The following is the text of the speech is to be delivered by U.S. President George W. Bush at his January 2005 inauguration in which he explains the reasons for
pre-emptive nuclear attack on North Korea.

---

My fellow Americans.

Today, we face a serious threat from rogue states that possess weapons of mass destruction. That is why I, as your commander in chief, recently ordered the invasion of Iraq.

As that war is completed by our brave soldiers, I would like to remind Americans of the dangers we face in the new century.

Remember September 11, and how those cowards, without any regard to life or the American way of life, attacked us unprovoked and left us a scarred nation. September 11 not only gave legitimacy to this presidency, but also got me re-elected, and thereby helped Papa and me avoid the same fate that befell the Adams. Think about how that tragedy united us, till we were hating the rest of the world who do not look like us: you know, countries like Iraq, North Korea, Iran, and France.

I just wanted to once again remind Americans of how September 11 changed the world. I mean, what the hell, you get the picture.

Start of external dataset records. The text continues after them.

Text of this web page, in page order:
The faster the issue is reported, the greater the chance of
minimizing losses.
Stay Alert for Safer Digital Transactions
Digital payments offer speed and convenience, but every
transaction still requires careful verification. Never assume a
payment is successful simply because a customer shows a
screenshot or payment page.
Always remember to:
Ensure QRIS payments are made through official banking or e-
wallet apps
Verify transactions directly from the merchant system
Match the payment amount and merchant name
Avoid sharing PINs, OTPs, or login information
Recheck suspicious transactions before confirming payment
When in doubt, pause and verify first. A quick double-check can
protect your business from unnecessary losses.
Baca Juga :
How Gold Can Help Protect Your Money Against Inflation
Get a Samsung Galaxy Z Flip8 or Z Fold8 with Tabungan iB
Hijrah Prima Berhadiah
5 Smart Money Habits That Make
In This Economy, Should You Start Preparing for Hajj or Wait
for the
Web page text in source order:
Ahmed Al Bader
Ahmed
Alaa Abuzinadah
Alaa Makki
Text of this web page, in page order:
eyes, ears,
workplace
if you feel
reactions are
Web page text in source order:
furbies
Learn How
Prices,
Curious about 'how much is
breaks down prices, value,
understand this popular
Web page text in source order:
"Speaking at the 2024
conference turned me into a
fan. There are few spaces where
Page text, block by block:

Anyway, as we conclude one conflict, another emerges on our horizon. North Korea, unlike Iraq, (which appears to have no weapons of destruction) has admitted to possessing nuclear bombs. The North Korean government did not admit this, but its representative Ri Gon allegedly...

(looking over to Karl Rove to the side)

Oh, it's okay to actually say 'admitted' to having nuclear weapons. Good point, it's not like they can sue us for slander. I don't think Scalia or Rehnquist would let the North Koreans win in the US courts.

Anyway, it appears that some Americans, as well as the rest of the world, are confused and bewildered about our intention towards North Korea.

Well, let me assure the American public, don't be anxious about North Korea, for we will surely attack militarily. This future attack will not only shock and awe, but nuke 'em as well. Since many will question our motives for invading North Korea, let me spell it out for you.

The reason we are attacking North Korea is not for oil or for kimchi.

Contrary to popular belief, we do not want their kimchi. I repeat, this war is not a fight for kimchi. As I just said earlier, they can have all the kimchi they want.

Some may think it's because they possess nuclear weapons, but let me reassure Americans that we, the United States of America, do not engage in wars for such flimsy reasons as 'weapons of mass destruction.'

If we did, we would be launching an invasion a month, attacking countries like Great Britain, France, Pakistan, India, China, and Russia.

And, truthfully folks, if that were the standard we used, we would have never attacked Iraq but would have probably attacked Israel. I mean, Israel not only has over 200 nuclear bombs, but also transferred its nuclear technology to that once rogue state South Africa to build the fellow Apartheid state's nuclear arsenal.

So once again, the critics on the left are wrong ...

(Leans to the camera, looking like he's about to share a top secret with the whole country)

The real reason we are attacking North Korea is simply because they have too many Kims. I mean, Kim Jong Il, Kim Il Song, Kim this, and Kim that. It's really hard to tell which Kim you are talking about. Plus, since they all look alike, it's even more difficult to tell them apart.

I know from personal experience that this has been the primary reason our bilateral relationship suffered so badly over the years. It is also why Americans fought a war in Korea fifty years ago: we never could tell which Kim said what.

South Korea was lucky at that time, because its first president, unlike the North Koreans, was named Rhee. That was the only reason why we became close allies, and why we helped the South defeat the North Koreans when the Commies attacked them.

America could not live with the prospect of South Korea being ruled by more Kims. I mean, look at the Japanese; there are no Kims. Just Toyotas, Hondas, Ichiros, and Godzillas. Names that we as Americans can recognize and differentiate.

Ambassador Kelly, who attended the three way talks in in Beijing, complained bitterly about never seeing so many Kims in one room.

In his official debriefing, the ambassador said, and I quote, "The whole goddamn room was filled with Kims. Kim this, Kim that, Kim no, Kim yes. I mean, Kim as far as the eye can see.

"Well, except that one guy named Ri Gong. That's why we got along pretty well, and maybe that's why he confided in me that North Korea had nuclear bombs. I think he felt like I cared about him, unlike the rest of the Kims that filled that room. I mean, why would any sensible person take a female first name, and give it to the whole damn country as the only last name??"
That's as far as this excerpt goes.